The sponsor was born in 1937 and is 84 years of age. She has seven adult children, and several grandchildren, most of whom live in Australia. The children and grandchildren living in Australia are Australian citizens or Australian permanent residents. The sponsor’s husband died in 2012. She is a settled Australian citizen who is usually resident in Australia. She is in receipt of an aged pension.
Whether the visa applicant is a ‘carer’
Clause 116.221 requires that at the time of decision, the visa applicant is a carer of the Australian relative (or ‘resident’). The term ‘carer' is defined in r.1.15AA of the Regulations, which is set out in the attachment to this Decision
Regulation 1.15AA(1)(a) requires the applicant is a ‘relative’ of the resident who is the Australian relative (within the meaning of r.1.03 i.e. a ‘close relative’ or other specified relation). In the present case, the Australian relative is identified as the visa applicant’s mother.
Therefore, as the applicant is the grand-daughter of the Australian relative, the applicant is a ‘relative’ of the resident within the meaning of r.1.03 and meets the requirements of r.1.15AA(1)(a).

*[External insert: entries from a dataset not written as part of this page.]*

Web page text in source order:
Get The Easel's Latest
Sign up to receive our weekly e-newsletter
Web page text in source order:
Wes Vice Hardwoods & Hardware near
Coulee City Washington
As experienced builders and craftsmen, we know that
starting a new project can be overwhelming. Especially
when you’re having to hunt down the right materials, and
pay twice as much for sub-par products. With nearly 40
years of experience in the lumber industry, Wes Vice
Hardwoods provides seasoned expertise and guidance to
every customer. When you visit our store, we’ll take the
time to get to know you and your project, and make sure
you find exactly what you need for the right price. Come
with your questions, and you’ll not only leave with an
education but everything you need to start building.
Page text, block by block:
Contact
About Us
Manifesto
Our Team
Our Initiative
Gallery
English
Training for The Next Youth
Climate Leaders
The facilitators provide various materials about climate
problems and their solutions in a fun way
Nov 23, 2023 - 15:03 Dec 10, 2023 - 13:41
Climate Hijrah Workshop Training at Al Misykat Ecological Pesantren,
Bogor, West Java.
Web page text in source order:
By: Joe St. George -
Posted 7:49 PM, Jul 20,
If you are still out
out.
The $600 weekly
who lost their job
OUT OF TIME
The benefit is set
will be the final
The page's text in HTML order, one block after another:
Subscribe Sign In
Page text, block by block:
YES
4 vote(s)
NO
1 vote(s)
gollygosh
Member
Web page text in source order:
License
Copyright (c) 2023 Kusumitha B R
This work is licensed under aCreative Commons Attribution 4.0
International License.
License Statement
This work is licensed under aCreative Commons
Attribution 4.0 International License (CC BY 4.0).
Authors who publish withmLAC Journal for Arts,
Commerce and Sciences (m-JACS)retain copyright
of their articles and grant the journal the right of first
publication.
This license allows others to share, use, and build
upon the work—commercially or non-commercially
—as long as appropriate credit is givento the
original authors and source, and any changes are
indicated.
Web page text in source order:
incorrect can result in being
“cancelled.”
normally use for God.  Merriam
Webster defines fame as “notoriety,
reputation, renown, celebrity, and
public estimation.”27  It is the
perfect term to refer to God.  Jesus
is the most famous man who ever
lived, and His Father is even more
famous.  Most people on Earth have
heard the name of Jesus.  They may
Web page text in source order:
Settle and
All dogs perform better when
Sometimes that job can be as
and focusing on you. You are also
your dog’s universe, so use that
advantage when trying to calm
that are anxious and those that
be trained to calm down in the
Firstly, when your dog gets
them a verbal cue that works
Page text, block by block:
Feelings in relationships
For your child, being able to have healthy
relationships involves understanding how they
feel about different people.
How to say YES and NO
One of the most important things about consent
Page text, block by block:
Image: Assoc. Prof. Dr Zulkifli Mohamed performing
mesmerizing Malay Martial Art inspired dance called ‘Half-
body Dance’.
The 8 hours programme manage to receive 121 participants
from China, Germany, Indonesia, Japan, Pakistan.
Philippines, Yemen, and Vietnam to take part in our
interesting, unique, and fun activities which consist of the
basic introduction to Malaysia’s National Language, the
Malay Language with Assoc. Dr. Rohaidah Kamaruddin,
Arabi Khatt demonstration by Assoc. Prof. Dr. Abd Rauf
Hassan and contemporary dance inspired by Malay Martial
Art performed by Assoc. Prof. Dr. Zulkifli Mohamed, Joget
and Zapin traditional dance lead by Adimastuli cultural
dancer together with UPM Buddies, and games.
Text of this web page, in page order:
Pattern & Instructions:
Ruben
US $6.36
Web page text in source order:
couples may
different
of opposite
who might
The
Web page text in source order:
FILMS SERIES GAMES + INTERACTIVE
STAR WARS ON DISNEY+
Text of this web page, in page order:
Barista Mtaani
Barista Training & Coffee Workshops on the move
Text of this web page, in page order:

Regulation 1.15AA(1)(b) requires that a certificate, which meets requirements of r.1.15AA(2), states that: the Australian relative (resident) or a member of the family unit has a medical condition; that the medical condition is causing physical, intellectual or sensory impairment of the ability of that person to attend to practical aspects of daily life; that the impairment has a rating (under the impairment tables) that is specified in the certificate; and that because of the condition, the person has and will continue for at least 2 years to have, a need for direct assistance in attending to the practical aspects of daily life.
For a certificate to meet r.1.15AA(2) it must be signed and issued in relation to a medical assessment carried out on behalf of a health provider specified by the Minister (see Legislative Instrument IMMI 14/085) or issued by a specific health provider in relation to a review of such an opinion.

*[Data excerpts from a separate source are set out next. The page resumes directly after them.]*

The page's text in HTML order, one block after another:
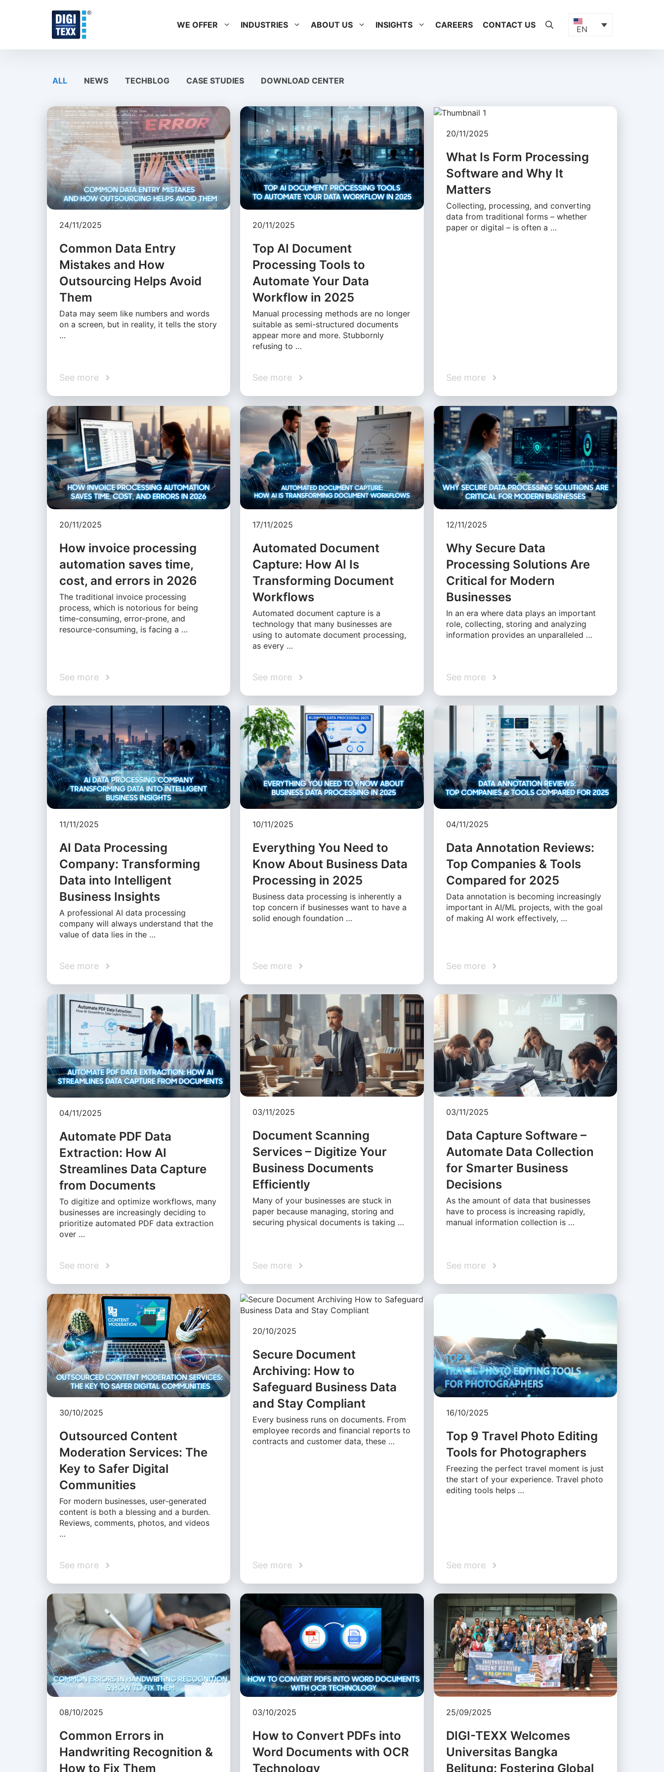
WE OFFER INDUSTRIES ABOUT US INSIGHTS CAREERS CONTACT US EN
ALL NEWS TECHBLOG CASE STUDIES DOWNLOAD CENTER
24/11/2025
Common Data Entry
Mistakes and How
Outsourcing Helps Avoid
Them
Data may seem like numbers and words
on a screen, but in reality, it tells the story
…
See more
20/11/2025
Top AI Document
Processing Tools to
Automate Your Data
Workflow in 2025
Manual processing methods are no longer
suitable as semi-structured documents
appear more and more. Stubbornly
refusing to …
See more
20/11/2025
What Is Form Processing
Software and Why It
Matters
Collecting, processing, and converting
data from traditional forms – whether
paper or digital – is often a …
See more
20/11/2025
How invoice processing
automation saves time,
cost, and errors in 2026
The traditional invoice processing
process, which is notorious for being
time-consuming, error-prone, and
resource-consuming, is facing a …
See more
17/11/2025
Automated Document
Capture: How AI Is
Transforming Document
Workflows
Automated document capture is a
technology that many businesses are
using to automate document processing,
as every …
See more
12/11/2025
Why Secure Data
Processing Solutions Are
Critical for Modern
Businesses
In an era where data plays an important
role, collecting, storing and analyzing
information provides an unparalleled …
See more
11/11/2025
AI Data Processing
Company: Transforming
Data into Intelligent
Business Insights
A professional AI data processing
company will always understand that the
value of data lies in the …
See more
10/11/2025
Everything You Need to
Know About Business Data
Processing in 2025
Business data processing is inherently a
top concern if businesses want to have a
solid enough foundation …
See more
04/11/2025
Data Annotation Reviews:
Top Companies & Tools
Compared for 2025
Data annotation is becoming increasingly
important in AI/ML projects, with the goal
of making AI work effectively, …
See more
04/11/2025
Automate PDF Data
Extraction: How AI
Streamlines Data Capture
from Documents
To digitize and optimize workflows, many
businesses are increasingly deciding to
prioritize automated PDF data extraction
over …
See more
03/11/2025
Document Scanning
Services – Digitize Your
Business Documents
Efficiently
Many of your businesses are stuck in
paper because managing, storing and
securing physical documents is taking …
See more
03/11/2025
Data Capture Software –
Automate Data Collection
for Smarter Business
Decisions
As the amount of data that businesses
have to process is increasing rapidly,
manual information collection is …
See more
30/10/2025
Outsourced Content
Moderation Services: The
Key to Safer Digital
Communities
For modern businesses, user-generated
content is both a blessing and a burden.
Reviews, comments, photos, and videos
…
See more
20/10/2025
Secure Document
Archiving: How to
Safeguard Business Data
and Stay Compliant
Every business runs on documents. From
employee records and financial reports to
contracts and customer data, these …
See more
16/10/2025
Top 9 Travel Photo Editing
Tools for Photographers
Freezing the perfect travel moment is just
the start of your experience. Travel photo
editing tools helps …
See more
08/10/2025
Common Errors in
Handwriting Recognition &
How to Fix Them
03/10/2025
How to Convert PDFs into
Word Documents with OCR
Technology
25/09/2025
DIGI-TEXX Welcomes
Universitas Bangka
Belitung: Fostering Global
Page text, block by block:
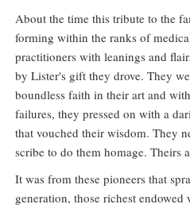
About the time this tribute to the
forming within the ranks of
practitioners with leanings and
by Lister's gift they drove. They
boundless faith in their art and
failures, they pressed on with a
that vouched their wisdom. They
scribe to do them homage. Theirs
It was from these pioneers that
generation, those richest
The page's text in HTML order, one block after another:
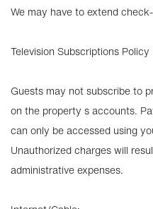
We may have to extend
Television Subscriptions Policy
Guests may not subscribe to
on the property s accounts.
can only be accessed using
Unauthorized charges will
administrative expenses.
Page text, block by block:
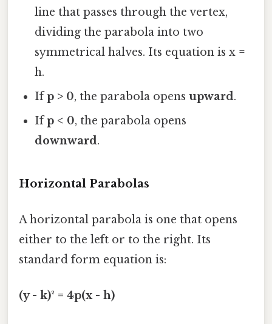
line that passes through the vertex,
dividing the parabola into two
symmetrical halves. Its equation is x =
h.
Ifp > 0, the parabola opensupward.
Ifp < 0, the parabola opens
downward.
Horizontal Parabolas
A horizontal parabola is one that opens
either to the left or to the right. Its
standard form equation is:
(y - k)² = 4p(x - h)
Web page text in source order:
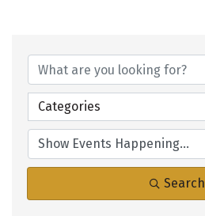
Categories
Search

The Tribunal is satisfied that a valid Carer Visa Assessment Certificate (CVA Certificate) was issued on 9 December 2013. The Tribunal is satisfied that the CVA Certificate meets the requirements of 1.15AA(2). The Tribunal is satisfied that according to the CVA Certificate the resident or member of the family unit of the visa applicant has a medical condition causing impairments of the person’s ability to the practical aspects of daily life. The Tribunal is satisfied that an impairment rating (of ‘50’) is specified in the CVA Certificate. The Tribunal is satisfied that because of the medical condition, the person has and will continue to have for at least 2 or more years, a need for direct assistance in attending to the practical aspects of daily life.
The Tribunal finds that the CVA Certificate provided meets the requirements of r.1.15AA(2). Further, the CVA Certificate addresses each of the matters mentioned in r.1.15AA(1)(b)(i) - (iv). Accordingly, the requirements of r.1.15AA(1)(b) are met.
Regulation 1.15AA(1)(ba) requires the person who has the medical condition is an Australian citizen, Australian permanent resident or eligible New Zealand citizen.
In the present case, the Tribunal is satisfied that the person with the medical condition is an Australian citizen. Accordingly, the requirements of r.1.15AA(1)(ba) are met.
Regulation 1.15AA(1)(c) states that the impairment rating must be equal to or exceed the impairment rating specified by the relevant legislative instrument. The relevant instrument for these purposes is IMMI 07/012.
In the present case, the impairment rating specified in the CVA Certificate is 50. This rating exceeds the impairment rating specified by the relevant instrument and therefore meets the requirements of r. 1.15AA (1)(c).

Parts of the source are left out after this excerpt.